External Merge Sort

External merge sort is a disk-based sorting algorithm designed for datasets that exceed main memory. It minimizes random I/O and relies on sequential reads and writes, which are efficient on disks and object storage.

You use it when the input size is much larger than RAM, for example multi-gigabyte or terabyte scale data.

Model

Assume:

Input size: $N$ elements
Memory capacity: $M$ elements
Block size: $B$ elements per I/O

The goal is to sort using minimal disk passes.

High-Level Idea

The algorithm has two phases:

Run generation Split data into chunks that fit in memory, sort each chunk, and write sorted runs to disk.
Merge phase Merge multiple sorted runs into one final sorted sequence.

Algorithm

Phase 1: Run Generation

Read chunks of size $M$, sort in memory, and write back.

generate_runs(file):
    runs = []
    while not end_of_file:
        chunk = read_next_M_elements(file)
        sort(chunk)
        run_file = write_to_disk(chunk)
        runs.append(run_file)
    return runs

Phase 2: K-way Merge

Merge multiple runs simultaneously using a min-heap.

merge_runs(runs):
    create min_heap
    open all run files

    for each run:
        read first element and push (value, run_id) into heap

    while heap not empty:
        (value, r) = extract_min(heap)
        output value

        if run r has more elements:
            read next element from r
            push into heap

Example

Suppose:

Memory holds 3 elements
Input: [8, 3, 5, 1, 9, 2, 7]

Step 1: Runs

Chunks:

[8, 3, 5] → [3, 5, 8]
[1, 9, 2] → [1, 2, 9]
[7] → [7]

Step 2: Merge

Merge:

[3,5,8], [1,2,9], [7]

Result:

[1,2,3,5,7,8,9]

Complexity

I/O Complexity

Number of passes:

$$ O\left(\log_k \frac{N}{M}\right) $$

where $k$ is number of runs merged at once.

Total I/O:

$$ O\left(\frac{N}{B} \log_k \frac{N}{M}\right) $$

CPU Complexity

Each element participates in heap operations:

$$ O(N \log k) $$

Design Choices

parameter	effect
run size $M$	larger runs reduce merge passes
merge degree $k$	larger $k$ reduces passes but increases heap cost
block size $B$	larger blocks reduce I/O overhead

Optimizations

Replacement selection Produces runs larger than memory, often about $2M$.
Buffered I/O Use read/write buffers to reduce system calls.
Multiway merge Merge many runs at once instead of pairwise merging.
Loser tree Replace heap with tournament tree for faster merging.

When to Use

External merge sort is appropriate when:

data does not fit in RAM
storage is disk, SSD, or object store
sequential I/O is much cheaper than random access

It is the standard sorting method in databases, large-scale data processing systems, and distributed frameworks.

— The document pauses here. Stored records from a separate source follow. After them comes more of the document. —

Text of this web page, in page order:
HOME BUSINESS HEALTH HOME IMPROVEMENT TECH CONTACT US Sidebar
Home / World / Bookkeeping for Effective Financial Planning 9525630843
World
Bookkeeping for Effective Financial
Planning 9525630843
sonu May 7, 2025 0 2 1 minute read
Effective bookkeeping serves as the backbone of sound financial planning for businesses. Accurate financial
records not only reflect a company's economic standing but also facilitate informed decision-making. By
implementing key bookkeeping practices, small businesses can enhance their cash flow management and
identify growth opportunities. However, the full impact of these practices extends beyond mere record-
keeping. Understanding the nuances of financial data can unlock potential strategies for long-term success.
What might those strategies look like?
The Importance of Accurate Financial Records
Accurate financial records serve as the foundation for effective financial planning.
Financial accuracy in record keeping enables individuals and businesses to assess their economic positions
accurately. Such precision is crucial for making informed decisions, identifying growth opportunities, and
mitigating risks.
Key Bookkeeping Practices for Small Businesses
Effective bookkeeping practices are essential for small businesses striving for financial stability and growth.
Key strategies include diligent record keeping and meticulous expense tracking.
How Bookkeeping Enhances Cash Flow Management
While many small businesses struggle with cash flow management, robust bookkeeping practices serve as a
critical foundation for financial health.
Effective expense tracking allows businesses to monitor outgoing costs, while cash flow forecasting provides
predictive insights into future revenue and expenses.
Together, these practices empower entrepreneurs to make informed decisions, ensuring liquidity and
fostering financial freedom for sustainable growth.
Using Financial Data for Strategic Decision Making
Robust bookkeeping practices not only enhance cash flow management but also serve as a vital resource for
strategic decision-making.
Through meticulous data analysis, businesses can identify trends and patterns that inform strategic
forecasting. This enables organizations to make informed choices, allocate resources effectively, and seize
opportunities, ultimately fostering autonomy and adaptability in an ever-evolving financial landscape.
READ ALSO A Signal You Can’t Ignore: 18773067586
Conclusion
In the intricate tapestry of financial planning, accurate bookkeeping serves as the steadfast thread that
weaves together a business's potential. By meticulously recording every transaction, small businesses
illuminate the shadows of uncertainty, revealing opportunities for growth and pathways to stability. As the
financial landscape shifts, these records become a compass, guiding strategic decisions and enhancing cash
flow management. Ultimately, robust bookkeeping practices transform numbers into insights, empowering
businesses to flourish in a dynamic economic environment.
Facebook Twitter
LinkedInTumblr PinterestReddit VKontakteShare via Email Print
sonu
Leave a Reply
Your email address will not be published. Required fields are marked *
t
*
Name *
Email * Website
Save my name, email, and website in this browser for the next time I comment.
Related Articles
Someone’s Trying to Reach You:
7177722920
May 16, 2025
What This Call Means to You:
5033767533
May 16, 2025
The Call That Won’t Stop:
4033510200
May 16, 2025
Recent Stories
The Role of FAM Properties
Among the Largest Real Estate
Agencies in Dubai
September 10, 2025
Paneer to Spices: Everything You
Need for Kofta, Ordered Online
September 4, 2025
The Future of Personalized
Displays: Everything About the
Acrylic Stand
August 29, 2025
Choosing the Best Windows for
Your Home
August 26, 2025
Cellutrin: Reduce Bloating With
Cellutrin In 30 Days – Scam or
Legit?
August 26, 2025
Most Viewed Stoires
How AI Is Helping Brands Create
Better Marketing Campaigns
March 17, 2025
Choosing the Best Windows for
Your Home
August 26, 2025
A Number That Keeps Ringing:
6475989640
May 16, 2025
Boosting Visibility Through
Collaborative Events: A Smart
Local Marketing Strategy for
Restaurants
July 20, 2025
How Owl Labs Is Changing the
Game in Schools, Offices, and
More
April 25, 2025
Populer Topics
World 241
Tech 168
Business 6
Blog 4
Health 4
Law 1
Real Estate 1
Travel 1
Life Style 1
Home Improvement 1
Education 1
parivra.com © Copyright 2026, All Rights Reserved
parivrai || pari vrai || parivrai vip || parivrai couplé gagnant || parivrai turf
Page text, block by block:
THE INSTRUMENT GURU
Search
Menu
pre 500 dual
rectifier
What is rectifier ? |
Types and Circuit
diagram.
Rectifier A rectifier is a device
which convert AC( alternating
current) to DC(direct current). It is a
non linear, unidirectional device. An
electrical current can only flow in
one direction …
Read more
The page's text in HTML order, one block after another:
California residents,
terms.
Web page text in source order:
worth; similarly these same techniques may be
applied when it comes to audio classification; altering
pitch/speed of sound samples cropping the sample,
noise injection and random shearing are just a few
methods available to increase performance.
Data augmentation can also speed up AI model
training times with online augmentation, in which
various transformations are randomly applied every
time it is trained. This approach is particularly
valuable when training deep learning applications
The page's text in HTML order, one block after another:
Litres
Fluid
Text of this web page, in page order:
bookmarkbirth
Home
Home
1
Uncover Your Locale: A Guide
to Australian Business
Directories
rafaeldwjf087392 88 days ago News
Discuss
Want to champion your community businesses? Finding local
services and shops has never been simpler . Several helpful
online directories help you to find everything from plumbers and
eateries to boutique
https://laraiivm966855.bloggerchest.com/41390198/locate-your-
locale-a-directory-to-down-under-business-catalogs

Implementation (simplified Python)

import heapq

def merge_sorted_files(files):
    heap = []
    iters = [iter(f) for f in files]

    for i, it in enumerate(iters):
        try:
            value = next(it)
            heapq.heappush(heap, (value, i))
        except StopIteration:
            pass

    result = []

    while heap:
        value, i = heapq.heappop(heap)
        result.append(value)
        try:
            nxt = next(iters[i])
            heapq.heappush(heap, (nxt, i))
        except StopIteration:
            pass

    return result

Notes

External merge sort underlies many systems:

database sort operators
MapReduce shuffle phase
large-scale log processing

The key principle is simple: keep memory usage bounded, push bulk data to sequential disk operations, and merge efficiently.